# Coventry & Leicester Show 26/02/2011



## poshmog

Just to let everyone know ,if you havent got your entry in yet ,and thought you had missed it,we are taking last min entries for the next couple of days!!

Schedule online on CAT PLANET or the Coventry & Leicester website :thumbup:


----------



## Biawhiska

I've entered but didn't put a SAE in as my post is cr*p at the moment. Hope they got it :thumbup:


----------



## Donskie

Got both my girls entered and looking forward to another girly day out, lol


----------



## rcmadd

ive entered this with a 4mth old female ..pedigree pet though as shes not got thick enough coat.:frown:


----------



## Alansw8

I will be there hoping we do well and can make it an hat trick  with my cat


----------



## poshmog

Excellent !!! Looking forward to seeing everyone :thumbup:


----------



## Donskie

Well, both girls bathed over weekend ready for show and looking forward to it. Hope to meet some peeps from the forum at the show.


----------



## carolmanycats

I shall be there, well, I think I'd better be as I am judging lOL


----------



## poshmog

And I will be there ,and as Carol says think there would be trouble if I wasnt !!

If you want to say hello I will be the person freezing to death in vetting in !!


----------



## ChinaBlue

I'll be there - not showing but helping out on the Pinky PawZ stall - so feel free to come over and say hello!


----------



## allison6564

Well I WAS going with my Stan the Man in the pet pedigree section but poor little Stan is not well! He has always had problems with runny poos but the last couple of weeks has been having bright red blood in them and so off to the vets tonight to try and find out what is going on. He's eating etc all ok but his coat has lost its lustre and he just doesn't seem 100% to me. He has lost a small amount of weight but I did change thhier food as last time they were at the vets he said they could do with loosing a little bit. Not that they wer efat but he said that they were still so young and so better start off on the right track etc.
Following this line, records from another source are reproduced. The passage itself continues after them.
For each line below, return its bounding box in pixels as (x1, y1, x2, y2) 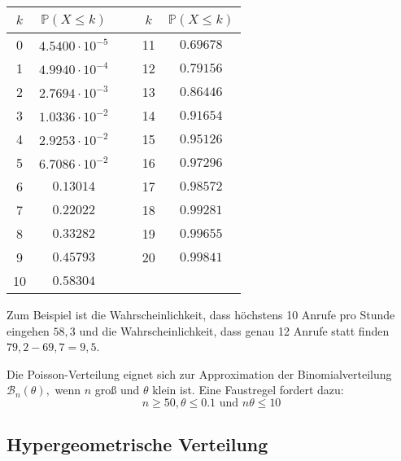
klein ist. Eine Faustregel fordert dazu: (152, 381, 344, 398)
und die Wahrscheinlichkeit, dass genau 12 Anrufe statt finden (79, 322, 390, 339)
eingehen (7, 322, 50, 339)
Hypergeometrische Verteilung (7, 432, 268, 457)
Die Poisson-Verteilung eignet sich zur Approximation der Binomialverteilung (7, 365, 392, 382)
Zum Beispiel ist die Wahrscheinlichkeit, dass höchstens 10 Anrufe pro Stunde (7, 306, 395, 323)
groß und (94, 381, 140, 398)
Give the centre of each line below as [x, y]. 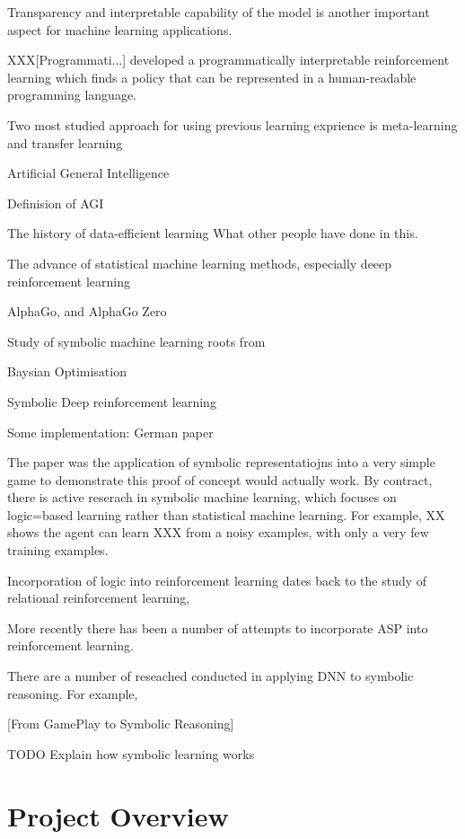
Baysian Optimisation [67, 371]
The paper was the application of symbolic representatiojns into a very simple [221, 462]
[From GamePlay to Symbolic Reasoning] [121, 724]
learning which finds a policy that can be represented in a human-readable [212, 77]
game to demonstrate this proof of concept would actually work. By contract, [220, 479]
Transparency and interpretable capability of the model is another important [219, 12]
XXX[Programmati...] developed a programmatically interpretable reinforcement [228, 60]
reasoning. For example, [73, 693]
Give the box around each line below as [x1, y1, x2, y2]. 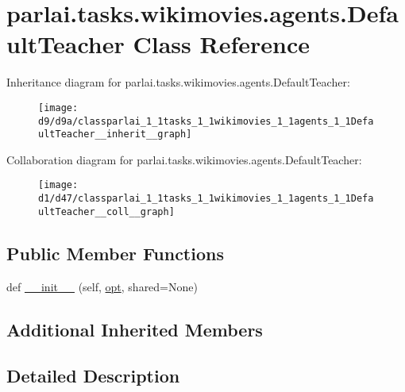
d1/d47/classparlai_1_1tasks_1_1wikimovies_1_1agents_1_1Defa [38, 193, 374, 205]
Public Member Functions [6, 240, 224, 265]
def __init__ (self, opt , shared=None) [6, 278, 198, 294]
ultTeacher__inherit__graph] [38, 129, 192, 140]
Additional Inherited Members [6, 317, 263, 341]
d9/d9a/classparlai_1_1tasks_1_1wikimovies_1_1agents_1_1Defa [38, 115, 374, 127]
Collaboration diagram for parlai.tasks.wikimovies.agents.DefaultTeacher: [6, 151, 362, 167]
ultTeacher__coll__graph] [38, 206, 175, 217]
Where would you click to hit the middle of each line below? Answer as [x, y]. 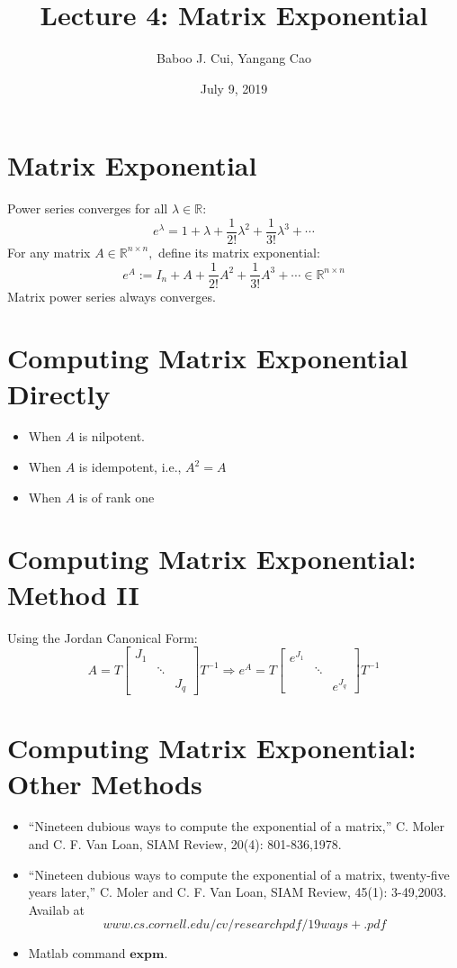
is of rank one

Will know more after tonight but I don't think it will be fair to take him as we also have a trade stand there to sell our HUGE cat scratchers and so would be even longer day than normal. So I will be there myself but feeling really left out without my boy!!


----------



## messyhearts

Aww, hope Stan is okay. Sounds like colitis which may be caused by an allergy.


----------



## Donskie

Hope Stan is ok and all goes well at the vets tonight.


----------



## allison6564

On the wrong forum here talkiing about my Stan and his problems but wanted to give you an update. Vet is starting at the bottom (sorry for the pun!) and I'm putting him on Royal Canin Blue Whiting and Rice which he as a multiple cat owner himself swaers by. Stans already on Science Plan Sensitive so not sure if this will work. We'll give him 10 days ish and then if no improvemnet will start the stool tests etc.

Have to say when the vet tried to take his temp he went mental!!! Must of really hurt as his bottom must be sore - poor thing Vet said it was not a normal raction etc.
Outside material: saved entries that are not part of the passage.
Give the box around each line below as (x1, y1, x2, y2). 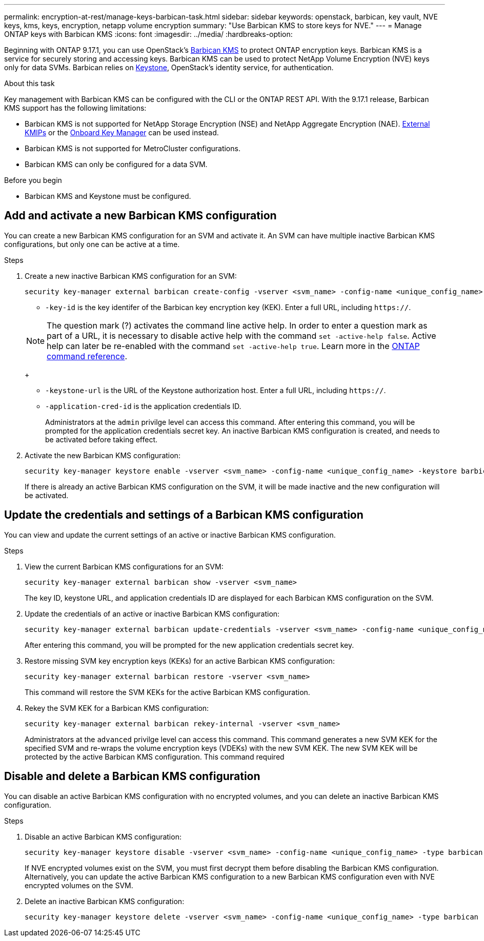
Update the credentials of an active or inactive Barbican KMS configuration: (25, 609, 280, 618)
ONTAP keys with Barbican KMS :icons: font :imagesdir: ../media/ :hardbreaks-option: (4, 30, 293, 38)
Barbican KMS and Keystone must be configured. (25, 192, 191, 200)
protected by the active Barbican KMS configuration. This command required (25, 752, 285, 761)
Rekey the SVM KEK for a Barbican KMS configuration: (25, 703, 209, 712)
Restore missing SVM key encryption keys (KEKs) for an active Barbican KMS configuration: (25, 656, 335, 665)
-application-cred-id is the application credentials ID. (45, 401, 241, 411)
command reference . (47, 351, 128, 361)
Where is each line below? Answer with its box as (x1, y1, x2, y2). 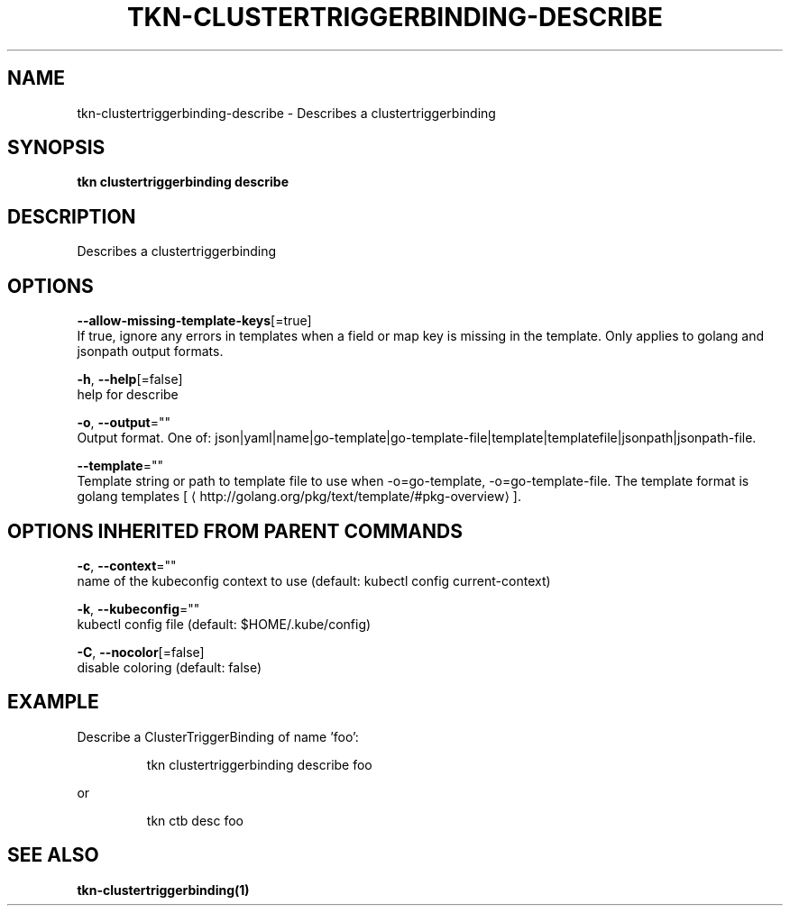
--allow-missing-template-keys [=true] (77, 313, 312, 329)
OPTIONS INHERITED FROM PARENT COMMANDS (7, 519, 463, 543)
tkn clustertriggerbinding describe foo (146, 756, 372, 772)
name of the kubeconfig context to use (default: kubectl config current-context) (77, 572, 551, 589)
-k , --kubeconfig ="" (77, 600, 200, 616)
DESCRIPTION (7, 205, 136, 228)
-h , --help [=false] (77, 371, 183, 388)
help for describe (77, 387, 179, 403)
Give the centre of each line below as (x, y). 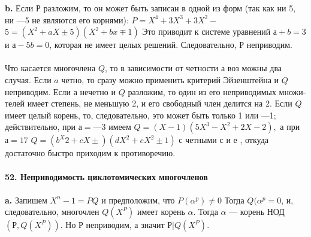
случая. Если (28, 79)
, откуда (254, 140)
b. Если (19, 8)
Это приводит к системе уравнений (206, 31)
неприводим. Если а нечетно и (60, 91)
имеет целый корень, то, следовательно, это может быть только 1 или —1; (141, 115)
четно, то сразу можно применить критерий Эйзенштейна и (170, 79)
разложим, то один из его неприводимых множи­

Saying all that he's ok and eating, drinking and playing so hopefully my little pur baby will be fine.

Like I said will be at the show with a trade stand, just look for huge cat trees and that will be me!!! Good luck all!!!


----------



## carolmanycats

So sorry to hear about Stan, do hope he will be OK bless him. Has the vet tested for tritrichomonas foetus, it seems to be getting more common these days!


----------



## carolmanycats

ChinaBlue said:


> I'll be there - not showing but helping out on the Pinky PawZ stall - so feel free to come over and say hello!
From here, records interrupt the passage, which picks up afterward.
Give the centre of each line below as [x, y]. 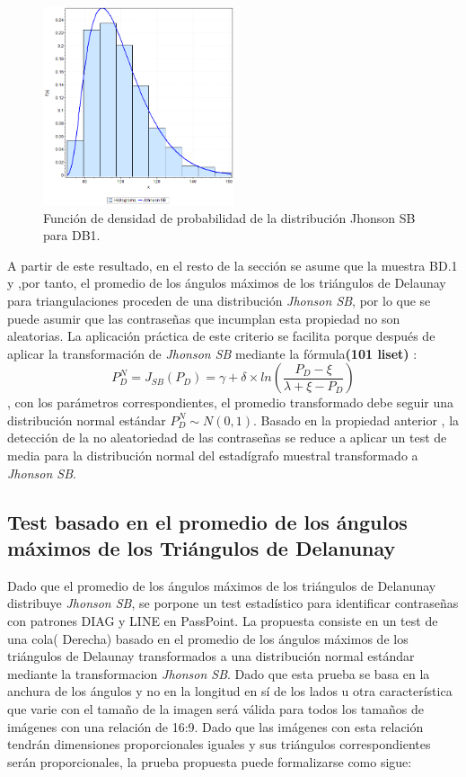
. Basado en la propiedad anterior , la [356, 420]
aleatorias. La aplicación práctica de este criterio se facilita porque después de [221, 336]
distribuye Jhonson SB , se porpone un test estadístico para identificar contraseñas [233, 603]
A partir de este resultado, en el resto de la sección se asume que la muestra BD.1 [233, 265]
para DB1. [72, 235]
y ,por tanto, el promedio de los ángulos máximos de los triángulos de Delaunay [227, 283]
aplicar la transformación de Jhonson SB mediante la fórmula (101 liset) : [212, 353]
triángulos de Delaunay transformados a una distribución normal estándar [211, 656]
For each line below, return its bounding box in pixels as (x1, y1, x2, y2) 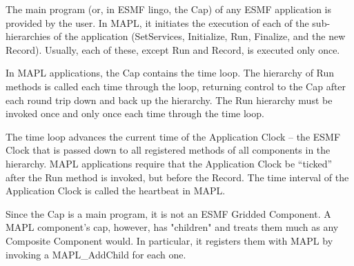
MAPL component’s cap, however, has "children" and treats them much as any (6, 220, 339, 234)
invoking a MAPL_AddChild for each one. (6, 247, 186, 261)
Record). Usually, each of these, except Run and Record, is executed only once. (6, 42, 340, 57)
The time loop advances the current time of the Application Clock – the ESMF (6, 129, 341, 143)
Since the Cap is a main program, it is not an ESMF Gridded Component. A (6, 206, 331, 221)
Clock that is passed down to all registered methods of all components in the (6, 143, 331, 157)
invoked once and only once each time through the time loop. (6, 106, 264, 121)
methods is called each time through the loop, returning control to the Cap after (6, 79, 346, 93)
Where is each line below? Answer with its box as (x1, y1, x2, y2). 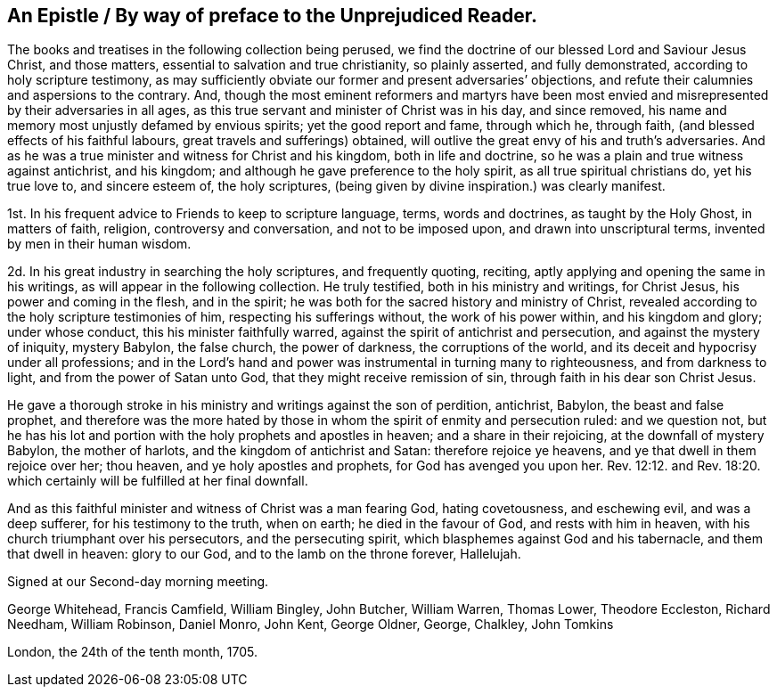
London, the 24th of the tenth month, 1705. (7, 644, 258, 660)
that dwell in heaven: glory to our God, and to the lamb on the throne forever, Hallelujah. (7, 546, 521, 562)
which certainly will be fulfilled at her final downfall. (7, 473, 308, 489)
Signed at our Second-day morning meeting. (7, 574, 269, 590)
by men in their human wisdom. (7, 236, 192, 252)
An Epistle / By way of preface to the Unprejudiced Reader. (7, 4, 538, 27)
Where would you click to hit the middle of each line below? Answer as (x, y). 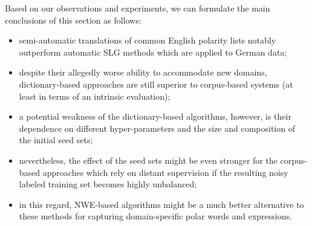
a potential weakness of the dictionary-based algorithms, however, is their (155, 116)
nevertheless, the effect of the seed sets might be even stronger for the (148, 160)
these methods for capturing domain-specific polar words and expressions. (155, 216)
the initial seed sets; (56, 140)
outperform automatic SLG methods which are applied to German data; (153, 52)
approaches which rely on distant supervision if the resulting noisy (165, 172)
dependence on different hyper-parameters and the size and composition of (157, 128)
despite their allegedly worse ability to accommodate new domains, (143, 72)
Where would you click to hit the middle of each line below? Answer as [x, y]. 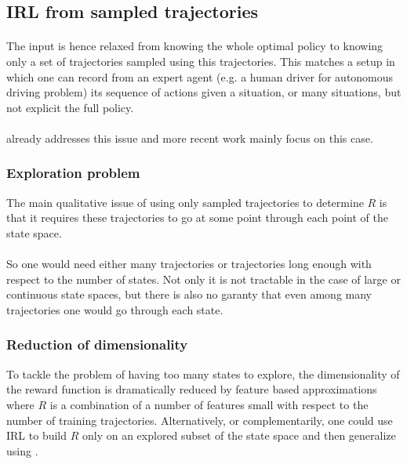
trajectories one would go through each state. [115, 309]
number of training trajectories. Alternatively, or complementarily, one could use [200, 420]
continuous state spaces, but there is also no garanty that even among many [189, 294]
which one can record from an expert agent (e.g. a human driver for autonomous [200, 76]
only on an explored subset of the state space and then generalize [239, 435]
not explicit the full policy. [70, 107]
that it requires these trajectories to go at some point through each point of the [197, 217]
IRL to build [37, 435]
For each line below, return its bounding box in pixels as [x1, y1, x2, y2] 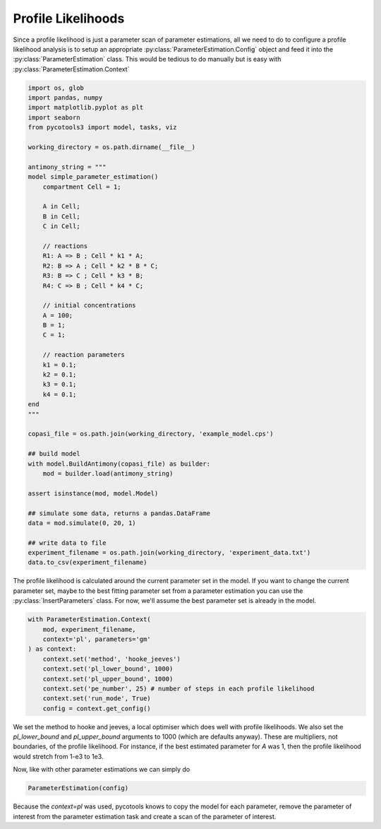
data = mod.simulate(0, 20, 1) [28, 519, 137, 527]
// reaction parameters [42, 351, 125, 359]
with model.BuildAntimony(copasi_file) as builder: [28, 459, 211, 468]
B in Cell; [42, 212, 80, 221]
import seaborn [28, 113, 80, 122]
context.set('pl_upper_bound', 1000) [42, 675, 174, 683]
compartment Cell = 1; [42, 182, 121, 191]
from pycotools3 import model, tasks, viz [28, 124, 177, 131]
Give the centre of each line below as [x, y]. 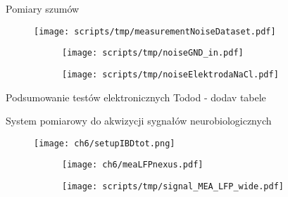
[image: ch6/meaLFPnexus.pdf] [133, 165]
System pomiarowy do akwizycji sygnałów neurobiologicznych [139, 121]
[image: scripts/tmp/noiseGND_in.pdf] [153, 53]
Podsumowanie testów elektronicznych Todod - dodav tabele [136, 97]
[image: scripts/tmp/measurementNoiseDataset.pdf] [155, 31]
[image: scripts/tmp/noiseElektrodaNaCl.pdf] [170, 74]
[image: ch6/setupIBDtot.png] [105, 143]
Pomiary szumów [43, 8]

One day I'll be at the same show as you with Josh and you can come and have your long overdue Joshy cuddles LOL


----------



## messyhearts

Oh, the poor boy. Probably is very sore.

I think you'd be better with a hypoallergenic food than either Hills or Royal Canin. We tried all the foods under the sun for our dog when she had colitis & the only stuff that stopped it was hypoallergenic food that didn't have colours, preservatives or additives. Why not give Burns, James Wellbeloved or Arden Grange a go instead of Royal Canin or Hills (both are full of chemicals)? Or even better, Orijen or Applaws.


----------



## Vixxen

sadly im not showing at cov & leics this year as i was at the NFC club show last saturday but i will come over and have a look at the show on sat


----------



## rcmadd

pedigree pet..... me and the mrs..(ragadee) will be there..:thumbup:


----------



## ChinaBlue

carolmanycats said:


> One day I'll be at the same show as you with Josh and you can come and have your long overdue Joshy cuddles LOL


This I will very definitely take you up on!


----------



## rcmadd

good luck all.....:thumbup:


----------



## lizward

Basil got his third CC at last, we've been trying for it for well over a year, and he also did well in his side classes. William got his 1st open and BOB and also did well in his side classes. So a good day for us!

Liz


----------



## carolmanycats

Well done Liz!


----------



## Alansw8

Well done Liz, well deserved.

Mona had a good day too winning her 2nd Grand certificate and also getting BOB


----------



## rcmadd

well done to all...:thumbup:

my girl got 1st and bob open..
2 x 1st
4 x 2nd (inc crystal clear overall pet)
a joint 3rd and a 4th:thumbup:


----------



## carolmanycats

Well done to your baby, she was gorgeous, so alert and happy and smelt wonderful! The class I gave her 2nd in was very, very close


----------



## Donskie

Congrats to all winners yesterday :thumbup:. Our Krystal got the res Grand and Babooshka got 1st and BOB. We had a enjoyable day, couldn't believe the size on some of the side classes though as Krystal got 3rd out of a class of 16. There were some lovely cats being shown all looking very spectacular.


----------



## rcmadd

that was the astrology class then.. thank you... we really never expected to do so well, it was her first show..


----------



## carolmanycats

It was, yes. It was soooo close and, if I am totally honest, all that split them in the end was that the little tabby & white girl who won is just so like a female version of my Charlie at home, plus I loved her odd eyes, so unusual in a non-ped! It was the only way I could decide as I was backwards and forwards trying to decide between the two, LOL


----------



## rcmadd

lol... odd eyes do swing things...:thumbup:


----------



## rcmadd

i noticed you never got a purr from her... dont worry neither do we..:lol:

only time she does purr is when she tries to get a drink off her mum...


----------



## Soupie

rcmadd said:


> well done to all...:thumbup:
> 
> my girl got 1st and bob open..
> 2 x 1st
> 4 x 2nd (inc crystal clear overall pet)
> a joint 3rd and a 4th:thumbup:


which was your girl? wondering if I judged her!


----------



## rcmadd

she was in pedigree pet..


----------



## Soupie

What's her name?


----------



## rcmadd

skye missbehaving... shes a blue tortie ragdoll kitten


----------



## skyblue

where was this held?


----------



## rcmadd

staffordshire county showground.


----------



## skyblue

rcmadd said:


> staffordshire county showground.


ok...scratches head:confused1:


----------